TOP FIVE THINGS YOU OUGHT TO KNOW ABOUT KWANZAA
1. KWANZAA was founded in 1966 by Maulana Karenga as a result of the Black Power Movement & a year after the racial motivated riots in L.A. Karenga said, Kwanzaa was started as,
“a necessary minimum set of principles by which black people must live in order to begin to rescue and reconstruct our history and lives.”2. KWANZAA is not a religious holiday. It means "first fruits" from the Swahili phrase "matunda ya kwanza."
3. KWANZAA is celebrated with seven principles, each holding it's own significant meaning:
- * UMOJA - UNITY: to strive for & maintain unity in the family, community, nation & race.

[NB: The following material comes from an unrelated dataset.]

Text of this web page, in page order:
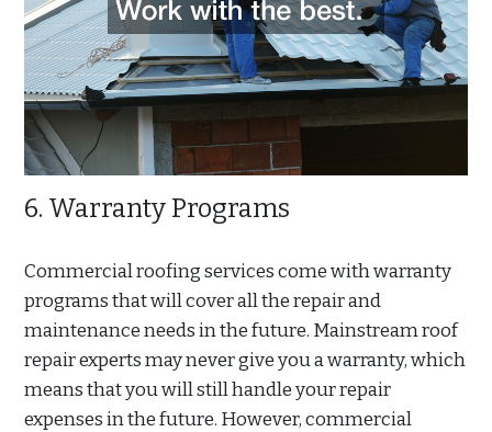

- * KUJICHAGULIA - SELF DETERMINATION: to define ourselves, name ourselves, create for ourselves & speak for ourselves.
- * UJIMA - COLLECTIVE WORK & RESPONSIBILITY: to build & maintain our community together & make our brother's & sister's problems our problems & to solve them together.
- * UJAMMA - COOPERATIVE ECONOMICS: to build & maintain our own stories, shops & other businesses & to profit from them together.
- * NIA - PURPOSE: to make our collective vocation the building & developing of our community in order to restore our people to their traditional greatness.
- * KUUMBA - CREATIVITY: to do always as much as we can, in the way we can, in order to leave our community more beautiful & beneficial than we inherited.
- * IMANI - FAITH: to believe with all our heart in our people, our parents, our leaders & the righteousness & victory of our struggle.
4. KWANZAA'S official colors are RED (the stuggle of the African people), BLACK (earth) & GREEN (hope & future).
5. KWANZAA had it's first full length film, "The Black Candle," featured in 2008. It was narrated by Maya Angelou and directed by M.K. Asante, Jr., which features interviews with rappers Chuck D., founder, and NFL star Jim Brown.